A follow up question is "would shoulder-prediction markets be as useful?". I think they could be, but that would depend on the prediction market being evaluated by something like the research I do, not a function like John suggests. The prediction markets involve multiple people doing and sometimes sharing research; Ozzie has talked about them as a tool for collaborative learning as opposed to competition (I've pinged him and he can say more on that if he likes).

Additionally, John's suggested metrics are mostly correlated with traditional success in academia, and if I thought traditional academic success was a good predictor of truth I wouldn't be doing all this work. That's a testable hypothesis and tests of it might look something like what John suggests, but I would view it as "testing academia", not "discovering useful metrics".


This question has spurred some really interesting and useful thoughts for me, thank you for asking it.

Replies from: ozziegooen
comment by ozziegooen · 2019-12-28T20:31:34.589Z · LW(p) · GW(p)

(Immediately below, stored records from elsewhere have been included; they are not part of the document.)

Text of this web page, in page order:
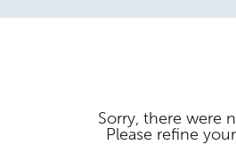
Sorry, there were
Please refine
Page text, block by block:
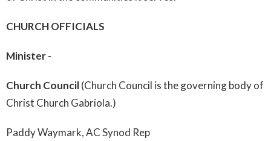
CHURCH OFFICIALS
Minister-
Church Council(Church Council is the governing body of
Christ Church Gabriola.)
Paddy Waymark, AC Synod Rep
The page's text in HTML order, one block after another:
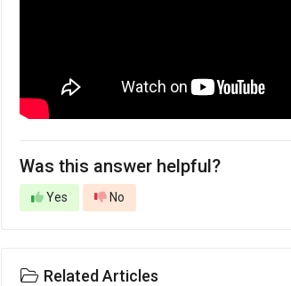
Was this answer helpful?
Yes No
Related Articles
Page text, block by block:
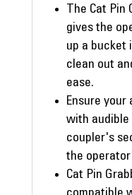
The Cat
gives the
up a bucket
clean out
ease.
Ensure
with audible
coupler's
the
Cat Pin
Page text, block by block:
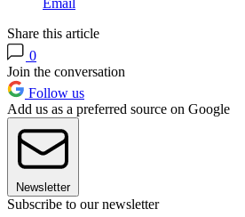
Email
Share this article
0
Join the conversation
Follow us
Add us as a preferred source on Google
Newsletter
Subscribe to our newsletter
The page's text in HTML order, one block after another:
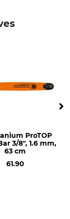
ProTOP
3/8", 1.6 mm,
63 cm
61.90
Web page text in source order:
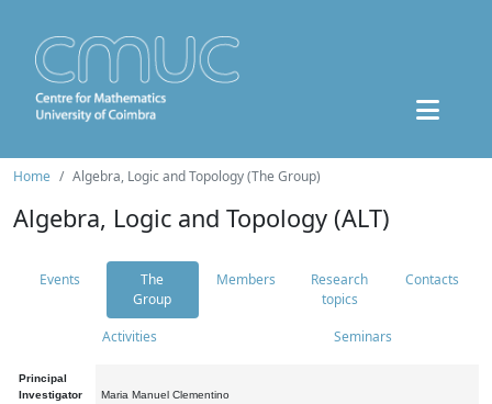
Home Algebra, Logic and Topology (The Group)
Algebra, Logic and Topology (ALT)
Events
The
Group
Members
Research
topics
Contacts
Activities Seminars
Principal
Investigator
Maria Manuel Clementino
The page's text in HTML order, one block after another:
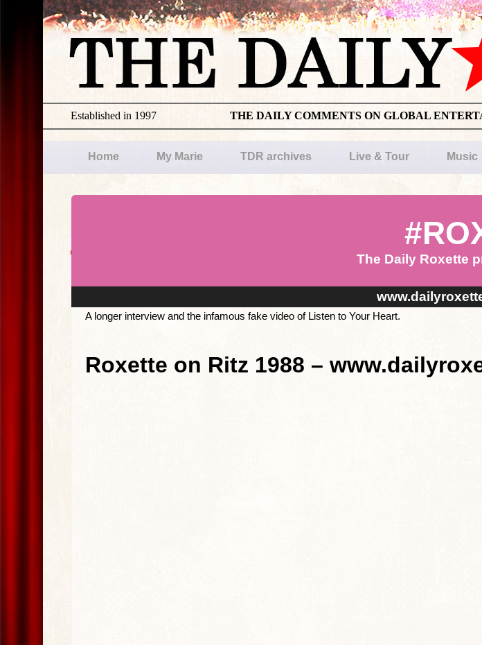
THE DAILY COMMENTS ON GLOBAL
Established in 1997
Home My Marie TDR archives Live & Tour Music
The Daily Roxette
A longer interview and the infamous fake video of Listen to Your Heart.
Roxette on Ritz 1988 –
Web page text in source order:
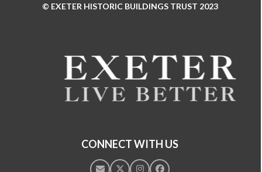
© EXETER HISTORIC BUILDINGS TRUST 2023
CONNECT WITH US
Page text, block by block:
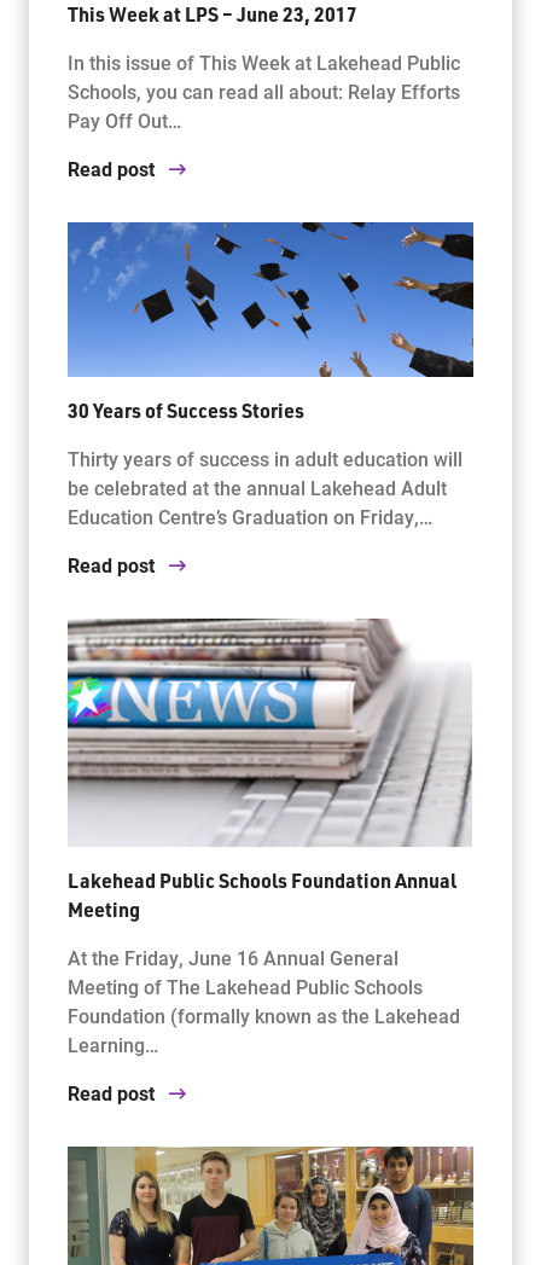
This Week at LPS – June 23, 2017
In this issue of This Week at Lakehead Public
Schools, you can read all about: Relay Efforts
Pay Off Out…
Read post
30 Years of Success Stories
Thirty years of success in adult education will
be celebrated at the annual Lakehead Adult
Education Centre’s Graduation on Friday,…
Read post
Lakehead Public Schools Foundation Annual
Meeting
At the Friday, June 16 Annual General
Meeting of The Lakehead Public Schools
Foundation (formally known as the Lakehead
Learning…
Read post
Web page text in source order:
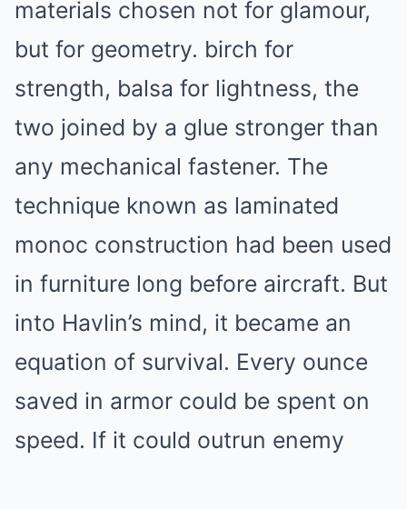
materials chosen not for glamour,
but for geometry. birch for
strength, balsa for lightness, the
two joined by a glue stronger than
any mechanical fastener. The
technique known as laminated
monoc construction had been used
in furniture long before aircraft. But
into Havlin’s mind, it became an
equation of survival. Every ounce
saved in armor could be spent on
speed. If it could outrun enemy
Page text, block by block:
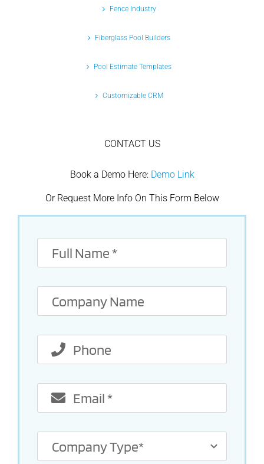
Fence Industry
Fiberglass Pool Builders
Pool Estimate Templates
Customizable CRM
CONTACT US
Book a Demo Here: Demo Link
Or Request More Info On This Form Below
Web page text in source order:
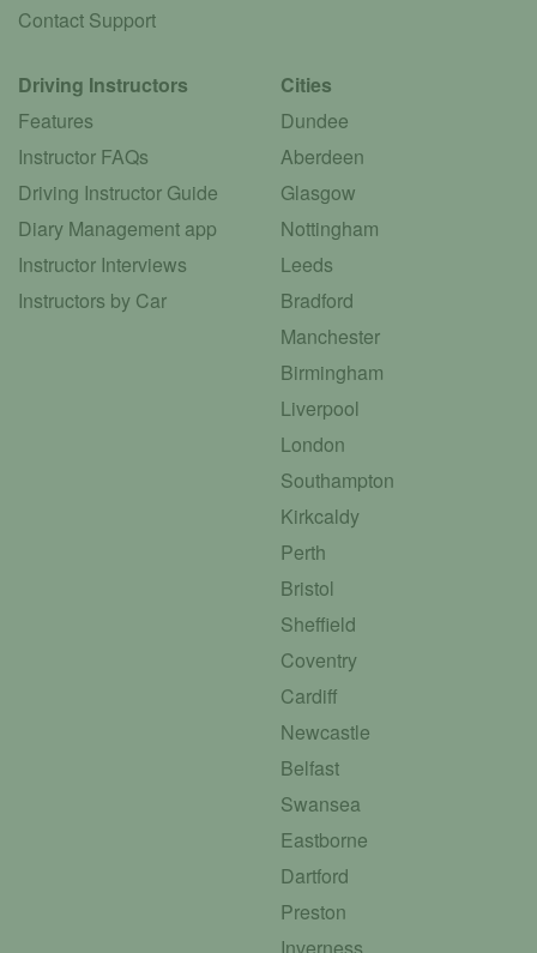
Contact Support
Driving Instructors
Features
Instructor FAQs
Driving Instructor Guide
Diary Management app
Instructor Interviews
Instructors by Car
Cities
Dundee
Aberdeen
Glasgow
Nottingham
Leeds
Bradford
Manchester
Birmingham
Liverpool
London
Southampton
Kirkcaldy
Perth
Bristol
Sheffield
Coventry
Cardiff
Newcastle
Belfast
Swansea
Eastborne
Dartford
Preston
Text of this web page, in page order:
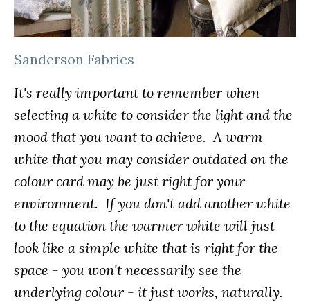
Sanderson Fabrics
It's really important to remember when
selecting a white to consider the light and the
mood that you want to achieve. A warm
white that you may consider outdated on the
colour card may be just right for your
environment. If you don't add another white
to the equation the warmer white will just
look like a simple white that is right for the
space - you won't necessarily see the
underlying colour - it just works, naturally.
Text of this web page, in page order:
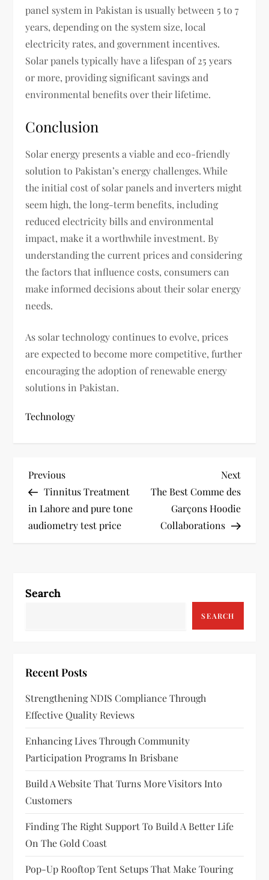
panel system in Pakistan is usually between 5 to 7
years, depending on the system size, local
electricity rates, and government incentives.
Solar panels typically have a lifespan of 25 years
or more, providing significant savings and
environmental benefits over their lifetime.
Conclusion
Solar energy presents a viable and eco-friendly
solution to Pakistan’s energy challenges. While
the initial cost of solar panels and inverters might
seem high, the long-term benefits, including
reduced electricity bills and environmental
impact, make it a worthwhile investment. By
understanding the current prices and considering
the factors that influence costs, consumers can
make informed decisions about their solar energy
needs.
As solar technology continues to evolve, prices
are expected to become more competitive, further
encouraging the adoption of renewable energy
solutions in Pakistan.
Technology
P
o
s
n
i
g
a
t
i
o
n
Previous
Post
Previous
Tinnitus Treatment
in Lahore and pure tone
audiometry test price
Next
Post
Next
The Best Comme des
Garçons Hoodie
Collaborations
Search
SEARCH
Recent Posts
Strengthening NDIS Compliance Through
Effective Quality Reviews
Enhancing Lives Through Community
Participation Programs In Brisbane
Build A Website That Turns More Visitors Into
Customers
Finding The Right Support To Build A Better Life
On The Gold Coast
Pop-Up Rooftop Tent Setups That Make Touring
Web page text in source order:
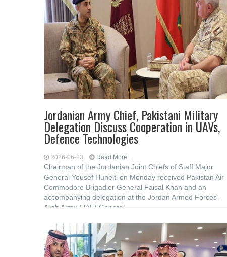
Jordanian Army Chief, Pakistani Military
Delegation Discuss Cooperation in UAVs,
Defence Technologies
2026-06-23 Read More...
Chairman of the Jordanian Joint Chiefs of Staff Major
General Yousef Huneiti on Monday received Pakistan Air
Commodore Brigadier General Faisal Khan and an
accompanying delegation at the Jordan Armed Forces-
Arab Army (JAF) General
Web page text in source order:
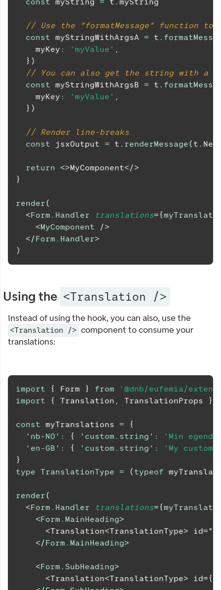
// Use the "formatMessage" function to
const myStringWithArgsA = t .
    myKey
: 'myValue' ,
} )
// You can also get the string with a
const myStringWithArgsB = t .
    myKey
: 'myValue' ,
} )
// Render line-breaks
const jsxOutput = t . renderMessage( t .
return <>MyComponent</>
}
render(
<Form.Handler translations={
<MyComponent
/>
</Form.Handler>
)
Using the <Translation />
Instead of using the hook, you can also, use the
<Translation /> component to consume your
translations:
import { Form } from
'@dnb/eufemia/
import
{ Translation , TranslationProps }
const myTranslations =
{
'nb-NO' : { 'custom.string' :
'Min
'en-GB' : { 'custom.string' :
'My
}
type TranslationType = ( typeof
render(
<Form.Handler translations={
<Form.MainHeading>
<Translation<TranslationType>
</Form.MainHeading>
<Form.SubHeading>
      <Translation<TranslationType> id=
{
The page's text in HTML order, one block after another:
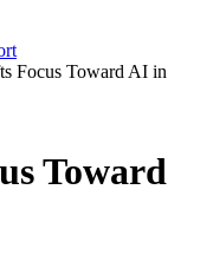
Focus Toward AI in
Toward
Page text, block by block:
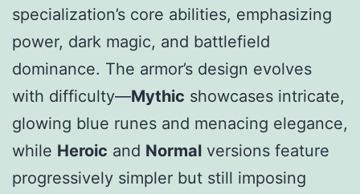
specialization’s core abilities, emphasizing
power, dark magic, and battlefield
dominance. The armor’s design evolves
with difficulty—Mythic showcases intricate,
glowing blue runes and menacing elegance,
while Heroic and Normal versions feature
progressively simpler but still imposing
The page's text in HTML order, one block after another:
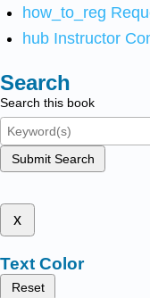
how_to_reg
hub Instructor
Search
Search this book
Submit Search
x
Text Color
Reset
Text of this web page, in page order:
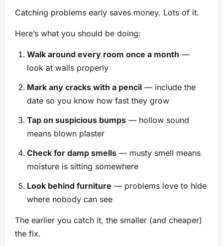
Catching problems early saves money. Lots of it.
Here’s what you should be doing:
Walk around every room once a month —
look at walls properly
Mark any cracks with a pencil — include the
date so you know how fast they grow
Tap on suspicious bumps — hollow sound
means blown plaster
Check for damp smells — musty smell means
moisture is sitting somewhere
Look behind furniture — problems love to hide
where nobody can see
The earlier you catch it, the smaller (and cheaper)
the fix.

On them being for "collaborative learning"; the specific thing I was thinking was how good prediction systems should really encourage introspectability and knowledge externalities in order to be maximally cost-effective. I wrote a bit about this here [LW(p) · GW(p)]

comment by ozziegooen · 2019-12-28T20:29:38.297Z · LW(p) · GW(p)

Just chiming in here;

I agree with Liam that amplifying ESCs with prediction markets would be a lot like John's suggestion. I think an elegant approach would be something like setting up prediction markets, and then allowing users to set up their own data science pipelines as they see fit. My guess is that this would be essential if we wanted to predict a lot of books; say, 200 to 1 Million books.

If predictors did a decent job at this, then I'd be on the whole excited about it being known and for authors to try to perform better on it; because I believe it would reveal more signal than noise (well, as long as this prediction was done decently, for a vague definition of decent.)

My guess is that a strong analysis would only include "number of citations" as being a rather minor feature. If it became evident that authors were trying to actively munchkin[1] things, then predictors should pick up on that, and introduce features for things like "known munchkiner", which would make this quite difficult. The timescales for authors to update and write books seem much longer than the timescales for predictors to recognize what's going on.

[1] I realize that "'munchkining" is a pretty uncommon word, but I like it a lot, and it feels more relevant than powergaming. Please let me know if there's a term you prefer. I think "Goodhart" is too generic, especially if things like "correlational Goodhart" count.